Infections caused by bacteria, viruses, fungi, or other pathogens may cause the body to release chemicals into the bloodstream that are extremely harmful. This bodily response is called sepsis. Infections of the skin caused by bedsores, urinary tract infections, or other infections can potentially cause sepsis. Without prompt and aggressive medical treatment, sepsis can lead to severe damage including organ failure and death. Individuals over age 65 and people with chronic medical conditions such as cancer or diabetes are at the highest risk of developing sepsis. A nursing home resident with sepsis may experience fever, high heart rate, weakness, disorientation, and terrible pain. Sepsis can also lead to septic shock which is often fatal. The Centers for Disease Control and Prevention (CDC) estimates that sepsis kills over 250,000 people in the U.S. every year.

When Is a Nursing Home Liable for a Resident Developing Sepsis?

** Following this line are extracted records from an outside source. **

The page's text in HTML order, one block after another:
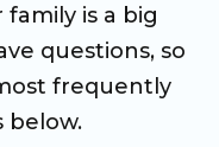
is a big
questions, so
frequently
below.
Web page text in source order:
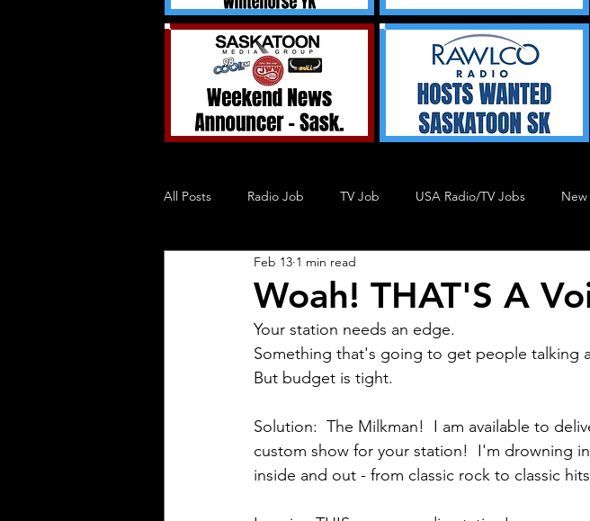
All Posts Radio Job TV Job USA Radio/TV Jobs
Tuned In TV Tuned In Podcast
Woah! THAT'S A
Feb 13 1 min read
Your station needs an edge.
Something that's going to get people talking
But budget is tight.
Solution:  The Milkman!  I am available to
custom show for your station!  I'm drowning
inside and out - from classic rock to classic
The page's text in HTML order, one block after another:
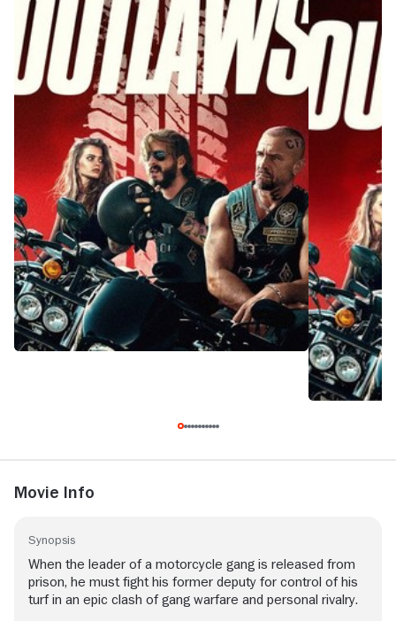
Movie Info
Synopsis
When the leader of a motorcycle gang is released from
prison, he must fight his former deputy for control of his
turf in an epic clash of gang warfare and personal rivalry.
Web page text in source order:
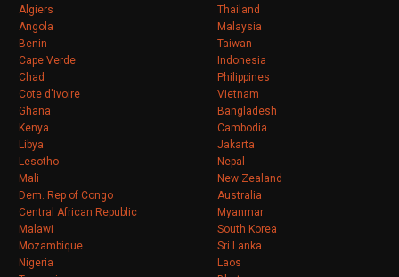
Algiers
Angola
Benin
Cape Verde
Chad
Cote d'Ivoire
Ghana
Kenya
Libya
Lesotho
Mali
Dem. Rep of Congo
Central African Republic
Malawi
Mozambique
Nigeria
Thailand
Malaysia
Taiwan
Indonesia
Philippines
Vietnam
Bangladesh
Cambodia
Jakarta
Nepal
New Zealand
Australia
Myanmar
South Korea
Sri Lanka
Laos
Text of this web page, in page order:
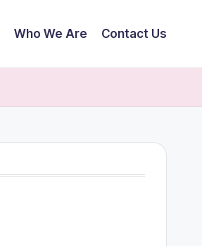
Who We Are Contact Us
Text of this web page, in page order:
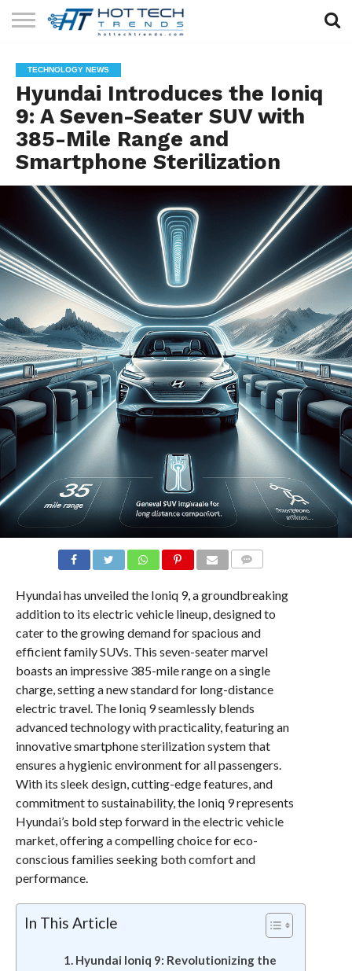
TECHNOLOGY
HEALTH
TECH
LIFESTYLE
TECH
CONTACT
US
TECHNOLOGY NEWS
Hyundai Introduces the Ioniq
9: A Seven-Seater SUV with
385-Mile Range and
Smartphone Sterilization
Hyundai has unveiled the Ioniq 9, a groundbreaking
addition to its electric vehicle lineup, designed to
cater to the growing demand for spacious and
efficient family SUVs. This seven-seater marvel
boasts an impressive 385-mile range on a single
charge, setting a new standard for long-distance
electric travel. The Ioniq 9 seamlessly blends
advanced technology with practicality, featuring an
innovative smartphone sterilization system that
ensures a hygienic environment for all passengers.
With its sleek design, cutting-edge features, and
commitment to sustainability, the Ioniq 9 represents
Hyundai’s bold step forward in the electric vehicle
market, offering a compelling choice for eco-
conscious families seeking both comfort and
performance.
In This Article
Hyundai Ioniq 9: Revolutionizing the
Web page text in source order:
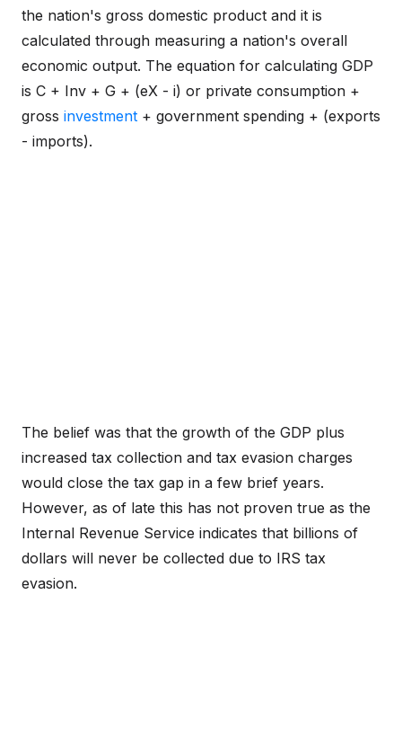
the nation's gross domestic product and it is
calculated through measuring a nation's overall
economic output. The equation for calculating GDP
is C + Inv + G + (eX - i) or private consumption +
gross investment + government spending + (exports
- imports).
The belief was that the growth of the GDP plus
increased tax collection and tax evasion charges
would close the tax gap in a few brief years.
However, as of late this has not proven true as the
Internal Revenue Service indicates that billions of
dollars will never be collected due to IRS tax
evasion.
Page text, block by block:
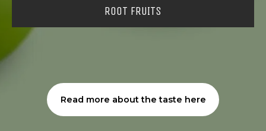
ROOT FRUITS
Read more about the taste here
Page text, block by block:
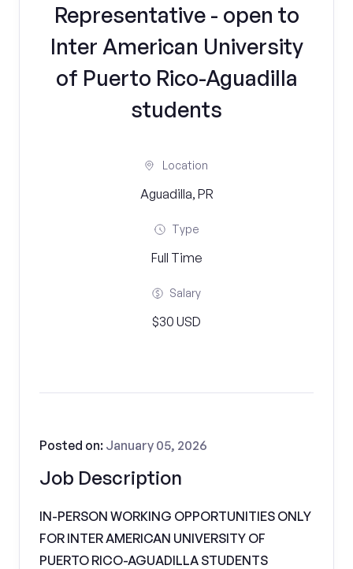
Representative - open to
Inter American University
of Puerto Rico-Aguadilla
students
Location
Aguadilla, PR
Type
Full Time
Salary
$30 USD
Job Description
Posted on: January 05, 2026
IN-PERSON WORKING OPPORTUNITIES ONLY
FOR INTER AMERICAN UNIVERSITY OF
PUERTO RICO-AGUADILLA STUDENTS
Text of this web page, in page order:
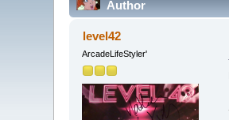
Author
level42
ArcadeLifeStyler'
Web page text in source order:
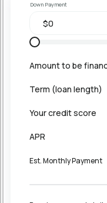
Down Payment
Amount to be
Term (loan length)
Your credit score
APR
Est. Monthly Payment
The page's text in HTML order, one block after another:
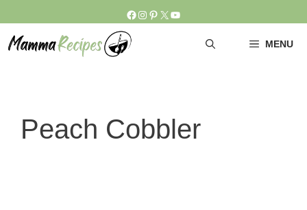
to
content
Facebook
Instagram
Pinterest
X YouTube
MENU
Peach Cobbler
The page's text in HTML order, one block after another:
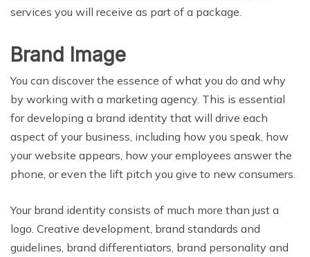
services you will receive as part of a package.
Brand Image
You can discover the essence of what you do and why
by working with a marketing agency. This is essential
for developing a brand identity that will drive each
aspect of your business, including how you speak, how
your website appears, how your employees answer the
phone, or even the lift pitch you give to new consumers.
Your brand identity consists of much more than just a
logo. Creative development, brand standards and
guidelines, brand differentiators, brand personality and
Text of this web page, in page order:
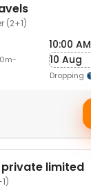
(2+1)
10:00 AM
10 Aug
Dropping
limited
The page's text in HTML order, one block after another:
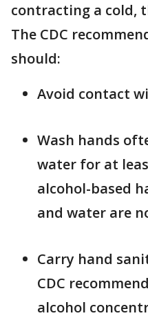
contracting a cold,
The CDC
should:
Avoid contact
Wash hands
water for at
alcohol-based
and water are
Carry hand
CDC
alcohol

Not every nursing home resident infection can be prevented. However, hospitals have a legal obligation to prevent resident infections whenever possible. Nursing home staff should take precautions to eliminate the spread of germs in the facility. This includes regularly sanitizing the facility and practicing proper hygiene such as hand washing between patients. Bedsores should be avoided by regularly repositioning residents who are unable to do so themselves. If a resident does develop an infection, staff should quickly address the issue. Resident infections that are ignored can lead to horrific suffering and an increased risk of death. If your loved one developed sepsis due to the negligent actions of a nursing home, a personal injury claim may enable you to hold the negligent facility accountable for the wrongdoing while also recovering compensation for you or your loved one.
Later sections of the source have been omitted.